Who can join this trial:

• Patients must be between 1 and 21 years old
• Patients must have a confirmed diagnosis of inflammatory myofibroblastic tumours or other specified types of tumours that have returned after treatment or not responded to standard treatments
• Patients must have specific genetic changes in their tumour, such as changes in the ALK, MET, or ROS1 genes, which can be detected through special tests
• Patients must have a performance status score greater than 60%, which measures how well they can perform daily activities
• Patients must have a life expectancy of at least 12 weeks
• Patients must have measurable disease, meaning the tumour can be measured in size using medical imaging
• Patients must have completed any previous treatments at least 2 weeks before starting the study medication and must not have had any previous treatments that directly target the ALK, ROS1, or MET genes
• Patients must not have taken any other investigational drugs or had major surgery in the past 2 weeks
• Male and female patients who can have children must agree to use effective birth control methods during the study

Who cannot join:

• Patients with a different type of tumour that is not listed in the study
• Patients outside the specified age range
• Patients who are pregnant or breastfeeding
• Patients currently participating in another clinical trial
• Patients with medical conditions that could interfere with the study treatment, including certain heart conditions or uncontrolled infections
• Patients with allergies to the study medications
• Patients with a history of drug or alcohol abuse
• Patients who are unable to follow study procedures or provide consent

What the trial involves:

Upon joining the study, patients undergo an initial assessment to confirm eligibility, including a review of their medical history and current health status. Treatment begins with crizotinib, which is provided as capsules in doses of 200 mg and 250 mg, taken by mouth as prescribed. For certain patients, crizotinib is combined with temsirolimus, which is given through an intravenous infusion. The combination aims to determine the recommended dose and assess safety and effectiveness in tumours with the specific genetic markers.
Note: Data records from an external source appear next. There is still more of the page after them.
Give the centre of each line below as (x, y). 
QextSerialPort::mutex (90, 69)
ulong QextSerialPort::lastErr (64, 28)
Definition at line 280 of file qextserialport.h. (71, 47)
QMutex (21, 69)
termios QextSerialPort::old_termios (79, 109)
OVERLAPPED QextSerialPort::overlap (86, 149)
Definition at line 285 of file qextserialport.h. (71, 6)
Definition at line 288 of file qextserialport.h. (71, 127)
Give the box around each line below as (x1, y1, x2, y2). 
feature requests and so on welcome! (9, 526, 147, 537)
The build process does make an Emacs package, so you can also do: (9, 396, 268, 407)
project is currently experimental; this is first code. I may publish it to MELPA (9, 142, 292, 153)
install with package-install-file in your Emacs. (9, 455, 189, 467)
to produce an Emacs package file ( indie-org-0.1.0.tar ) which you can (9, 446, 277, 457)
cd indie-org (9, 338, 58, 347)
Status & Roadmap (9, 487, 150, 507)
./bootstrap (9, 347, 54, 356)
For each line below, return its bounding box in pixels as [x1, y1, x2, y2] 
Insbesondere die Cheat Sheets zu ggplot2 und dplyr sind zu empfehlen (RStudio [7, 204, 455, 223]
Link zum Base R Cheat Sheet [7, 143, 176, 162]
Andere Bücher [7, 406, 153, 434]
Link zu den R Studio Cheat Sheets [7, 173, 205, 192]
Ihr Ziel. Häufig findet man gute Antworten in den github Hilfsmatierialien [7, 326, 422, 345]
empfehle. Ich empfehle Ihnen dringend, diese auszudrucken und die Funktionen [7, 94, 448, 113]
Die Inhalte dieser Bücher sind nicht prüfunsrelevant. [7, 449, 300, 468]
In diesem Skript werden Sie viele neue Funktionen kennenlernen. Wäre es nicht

Throughout the trial, regular monitoring is conducted to assess response to treatment, including measuring tumour size and evaluating overall health. The study will observe dose-limiting side effects and overall response rates, as well as progression-free survival and overall survival. After completing treatment cycles, follow-up assessments are scheduled to monitor long-term effects and health outcomes. The trial is expected to continue until December 31, 2029.

Summary

Both ongoing clinical trials for inflammatory myofibroblastic tumours focus on targeted therapies that block specific proteins driving tumour growth. These studies are part of a broader effort to develop more effective treatments for rare tumours in children and young adults.

The trials are being conducted across multiple European countries, with the brigatinib study running in 12 countries including Sweden, Poland, Belgium, France, Finland, Germany, Italy, Spain, Denmark, Czechia, Austria, and the Netherlands. The crizotinib and temsirolimus study is being conducted in 6 countries: Spain, Italy, Germany, France, Denmark, and the Netherlands.

A notable feature of both trials is their focus on patients whose tumours have specific genetic changes, particularly in the ALK gene. These genetic markers help identify which patients are most likely to benefit from these targeted treatments. Both studies require that patients have tumours that cannot be surgically removed without causing severe harm or have not responded to standard treatments.

The trials differ in their approach: the brigatinib study focuses on a single medication taken as tablets, while the crizotinib study tests the medication both alone and in combination with temsirolimus. The combination approach may provide additional treatment options for patients whose tumours do not respond adequately to single-agent therapy. Both trials have long timelines, extending to 2029 or 2030, which will allow researchers to gather comprehensive data on the long-term safety and effectiveness of these treatments.